I collapsed across the finish line after last year’s Christmas services, and after a day of familial and gastronomic mirth, I prepared for the re-entry into ministry life.
Re-entries are usually violent and ungraceful. The transition from vacation to normal life passes from the lightness of vacation through the atmosphere of responsibility, falling back to the firmness through gravity’s pull, and slamming into the mass and density of life. Ah, the impact crater spreads debris and shockwaves for miles.
For a pastor, the fall back into the desperate pace of church life is marked with the shocking regularity of Sunday morning. Thankfully in my case, God put a stop to that. The day after we returned, I got sick as a dog. Being bedridden led me to an awareness that, though I had apprehended it, I had never been able to articulate it, and now I am (thanks to my good friend, Ping) able to relate it to you: I realized that I am only free when I am sick.
C.S. Lewis has written, that his “ideal happiness…would be to read the [Renaissance] Italian epic — to be always convalescent from some small illness and always seated in a window that overlooked the sea, there to read these poems eight hours of each happy day.”* Lewis speaks of the same principle. Illness provides a justifiable excuse to rest. A “small illness” is too ambiguous a thing for me to mediate. I’m always of the assumption that I can push through some measure of difficulty. What I need (and needed) was something a little more definitive.

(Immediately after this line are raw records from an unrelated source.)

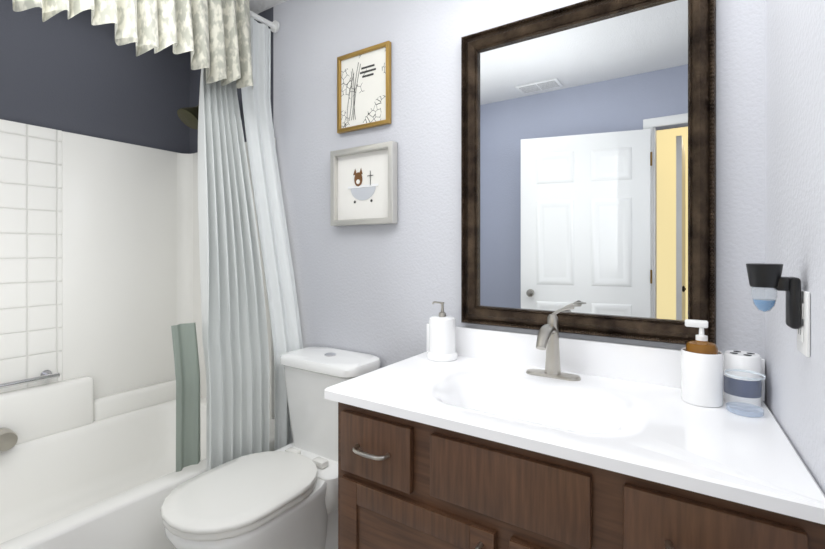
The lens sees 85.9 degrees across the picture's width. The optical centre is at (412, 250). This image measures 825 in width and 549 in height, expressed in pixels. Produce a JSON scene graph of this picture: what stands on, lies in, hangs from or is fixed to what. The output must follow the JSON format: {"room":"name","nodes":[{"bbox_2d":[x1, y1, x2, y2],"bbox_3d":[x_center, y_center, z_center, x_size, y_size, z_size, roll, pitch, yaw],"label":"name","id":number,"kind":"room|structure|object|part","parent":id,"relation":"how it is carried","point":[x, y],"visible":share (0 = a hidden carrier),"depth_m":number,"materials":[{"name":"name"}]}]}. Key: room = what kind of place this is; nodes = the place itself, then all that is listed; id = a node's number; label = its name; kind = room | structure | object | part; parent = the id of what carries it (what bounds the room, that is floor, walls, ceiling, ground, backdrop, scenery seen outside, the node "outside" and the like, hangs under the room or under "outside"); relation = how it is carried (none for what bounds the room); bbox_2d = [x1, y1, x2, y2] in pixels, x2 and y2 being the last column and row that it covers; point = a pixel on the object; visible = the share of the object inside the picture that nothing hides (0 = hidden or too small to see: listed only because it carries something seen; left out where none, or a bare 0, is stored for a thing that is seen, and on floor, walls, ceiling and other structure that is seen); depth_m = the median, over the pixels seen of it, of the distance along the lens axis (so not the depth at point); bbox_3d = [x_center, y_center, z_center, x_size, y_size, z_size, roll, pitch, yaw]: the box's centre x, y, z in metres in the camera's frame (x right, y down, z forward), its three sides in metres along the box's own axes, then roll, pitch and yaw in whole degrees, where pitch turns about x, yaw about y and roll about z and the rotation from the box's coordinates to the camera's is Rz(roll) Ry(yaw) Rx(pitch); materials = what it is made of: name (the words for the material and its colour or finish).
{"room":"bathroom","nodes":[
{"label":"bathroom","id":0,"kind":"room"},
{"bbox_2d":[0,0,188,153],"bbox_3d":[-1.917,0.005,1.779,0.100,2.430,2.050,0,0,33],"label":"wall","id":1,"kind":"structure","parent":0,"point":[79,73],"depth_m":2.18,"materials":[{"name":"grey paint"}]},
{"bbox_2d":[249,0,286,13],"bbox_3d":[-0.845,-1.260,0.353,3.460,0.100,3.450,0,0,33],"label":"ceiling","id":2,"kind":"structure","parent":0,"point":[258,6],"depth_m":2.18,"materials":[{"name":"white paint"}]},
{"bbox_2d":[189,0,764,401],"bbox_3d":[-0.090,0.005,1.862,3.060,2.430,0.100,0,0,33],"label":"wall","id":3,"kind":"structure","parent":0,"point":[377,290],"depth_m":1.75,"materials":[{"name":"paint"}]},
{"bbox_2d":[177,105,198,128],"bbox_3d":[-1.007,-0.684,2.194,0.116,0.192,0.296,0,0,33],"label":"shower head","id":4,"kind":"object","parent":3,"relation":"attached to","point":[188,116],"visible":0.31,"depth_m":2.10},
{"bbox_2d":[330,141,396,225],"bbox_3d":[-0.210,-0.273,1.857,0.335,0.325,0.035,0,0,33],"label":"picture frame","id":5,"kind":"object","parent":3,"relation":"attached to","point":[363,185],"visible":1,"depth_m":1.85,"materials":[{"name":"white"}]},
{"bbox_2d":[337,41,390,133],"bbox_3d":[-0.208,-0.680,1.864,0.280,0.330,0.020,0,0,33],"label":"picture frame","id":6,"kind":"object","parent":3,"relation":"attached to","point":[364,88],"visible":1,"depth_m":1.86,"materials":[{"name":"brown"}]},
{"bbox_2d":[461,0,715,344],"bbox_3d":[0.493,-0.256,1.390,0.758,1.028,0.038,0,0,33],"label":"mirror","id":7,"kind":"object","parent":3,"relation":"attached to","point":[588,156],"visible":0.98,"depth_m":1.36,"materials":[{"name":"brown mirror"}]},
{"bbox_2d":[765,0,824,494],"bbox_3d":[0.442,0.005,0.230,0.100,2.430,2.050,0,0,30],"label":"wall","id":8,"kind":"structure","parent":0,"point":[795,164],"depth_m":0.87,"materials":[{"name":"white paint"}]},
{"bbox_2d":[746,263,809,356],"bbox_3d":[0.679,0.106,0.832,0.087,0.164,0.070,0,0,30],"label":"air freshener","id":9,"kind":"object","parent":8,"relation":"attached to","point":[765,275],"depth_m":0.81,"materials":[{"name":"black plastic"}]},
{"bbox_3d":[0.714,0.130,0.812,0.008,0.115,0.070,0,0,30],"label":"electrical outlet plate","id":10,"kind":"part","parent":9,"relation":"part of","materials":[{"name":"white plastic"}]},
{"bbox_3d":[-0.845,1.270,0.354,3.460,0.100,3.450,0,0,33],"label":"floor","id":11,"kind":"structure","parent":0,"visible":0},
{"bbox_2d":[0,119,275,548],"bbox_3d":[-1.330,0.330,1.704,0.957,1.780,1.522,0,0,33],"label":"tub","id":12,"kind":"object","parent":11,"relation":"on","point":[100,290],"visible":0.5,"depth_m":2.10,"materials":[{"name":"white plastic"}]},
{"bbox_2d":[0,428,17,451],"bbox_3d":[-1.672,0.772,1.813,0.075,0.082,0.082,0,0,33],"label":"tub spout","id":13,"kind":"object","parent":12,"relation":"attached to","point":[8,438],"visible":1,"depth_m":1.80,"materials":[{"name":"silver metal"}]},
{"bbox_2d":[0,370,59,388],"bbox_3d":[-1.837,0.562,1.691,0.067,0.044,0.790,0,0,33],"label":"grab bar","id":14,"kind":"object","parent":12,"relation":"attached to","point":[46,375],"visible":1,"depth_m":1.93,"materials":[{"name":"silver metal"}]},
{"bbox_2d":[160,347,379,548],"bbox_3d":[-0.492,0.822,1.598,0.420,0.797,0.760,0,0,33],"label":"toilet","id":15,"kind":"object","parent":11,"relation":"on","point":[285,497],"visible":0.92,"depth_m":1.54,"materials":[{"name":"white ceramic"}]},
{"bbox_2d":[324,303,824,548],"bbox_3d":[0.337,0.689,1.167,1.042,1.062,0.582,0,0,33],"label":"bathroom vanity","id":16,"kind":"object","parent":11,"relation":"on","point":[546,437],"visible":0.92,"depth_m":1.01,"materials":[{"name":"brown wood"}]},
{"bbox_2d":[427,301,457,361],"bbox_3d":[0.105,0.279,1.568,0.108,0.200,0.108,0,0,33],"label":"soap dispenser","id":17,"kind":"object","parent":16,"relation":"on","point":[442,336],"visible":1,"depth_m":1.53,"materials":[{"name":"white ceramic"}]},
{"bbox_2d":[681,319,722,406],"bbox_3d":[0.728,0.277,1.117,0.089,0.204,0.089,0,0,33],"label":"soap dispenser","id":18,"kind":"object","parent":16,"relation":"on","point":[701,370],"visible":1,"depth_m":1.09,"materials":[{"name":"white ceramic"}]},
{"bbox_2d":[724,350,761,406],"bbox_3d":[0.826,0.317,1.112,0.077,0.123,0.077,0,0,33],"label":"toothbrush holder","id":19,"kind":"object","parent":16,"relation":"on","point":[743,360],"visible":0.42,"depth_m":1.08,"materials":[{"name":"white ceramic"}]},
{"bbox_2d":[724,369,765,417],"bbox_3d":[0.781,0.333,1.042,0.079,0.091,0.079,0,0,33],"label":"cup","id":20,"kind":"object","parent":16,"relation":"on","point":[745,378],"visible":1,"depth_m":1.04,"materials":[{"name":"clear glass"}]},
{"bbox_3d":[-1.868,0.005,0.891,0.960,2.430,0.420,0,0,33],"label":"wall","id":21,"kind":"structure","parent":0,"visible":0},
{"bbox_2d":[250,11,279,32],"bbox_3d":[-1.090,-1.100,1.544,0.056,0.056,1.524,0,0,33],"label":"curtain rod","id":22,"kind":"object","parent":21,"relation":"attached to","point":[274,25],"visible":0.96,"depth_m":2.13,"materials":[{"name":"white metal"}]},
{"bbox_2d":[13,0,252,90],"bbox_3d":[-1.061,-0.909,1.419,0.084,0.452,1.288,0,0,33],"label":"valance","id":23,"kind":"object","parent":22,"relation":"hanging from","point":[213,37],"visible":1,"depth_m":1.69,"materials":[{"name":"fabric"}]},
{"bbox_2d":[198,68,269,470],"bbox_3d":[-0.774,0.052,1.809,0.282,2.265,0.277,0,0,33],"label":"curtain","id":24,"kind":"object","parent":22,"relation":"hanging from","point":[235,337],"visible":0.69,"depth_m":1.79,"materials":[{"name":"white fabric"}]},
{"bbox_2d":[171,323,200,471],"bbox_3d":[-0.835,0.530,1.634,0.053,0.520,0.096,0,0,33],"label":"curtain liner","id":25,"kind":"object","parent":24,"relation":"hanging from","point":[187,368],"visible":1,"depth_m":1.63,"materials":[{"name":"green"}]},
{"bbox_2d":[241,17,302,449],"bbox_3d":[-0.636,0.052,2.015,0.259,2.265,0.181,0,0,33],"label":"shower curtain","id":26,"kind":"object","parent":22,"relation":"hanging from","point":[276,256],"visible":0.6,"depth_m":2.02,"materials":[{"name":"white fabric"}]}
]}

The humble desperation of either trying not to vomit or desperately sprinting to the toilet is wonderfully centering. You really don’t care about anything else. You don’t worry whether there are empty nurseries or if there is toilet paper in the church bathroom or the bulletin is typo-free or if the overheads are correct. You don’t care whether or not your sermon is “finished” or the light bulbs have been fixed or doggone it, that that person who has dropped in unannounced is just so disappointed in the church or me, and they’ve just got to let me know — something.
“Sorry,” I say, “I can’t answer your question, hear your concern, listen to you complain– I’ve got to throw up now.” How incredibly freeing! But it’s also brilliant. Because, at this very moment, I am not being insensitive or ungracious, I am actually loving them, by getting away from them as quickly as possible so that they won’t get sick either. And what is the response to this terse, “Not…now!”? It is sympathy and kindness and concern. Is that incredible or what?
I have framed this new principle into one of the classic formations of Reformed theology. You’ve heard of soli Deo gloria or perhaps the three solas: fide, gratia, scriptura? Well let us add to it: sola aegrotus “by illness alone” or its theological cousin and more widely recognizable, soli vomitio, “vomit alone.” I really think this has potential.
There is also the universalist approach which sadly is more definitive, less debatable, and absolute; it is called: sola morte.
*This quote is pulled from Alan Jacobs excellent book on the life and thought of C.S. Lewis entitled, The Narnian: The Life and Imagination of C.S. Lewis.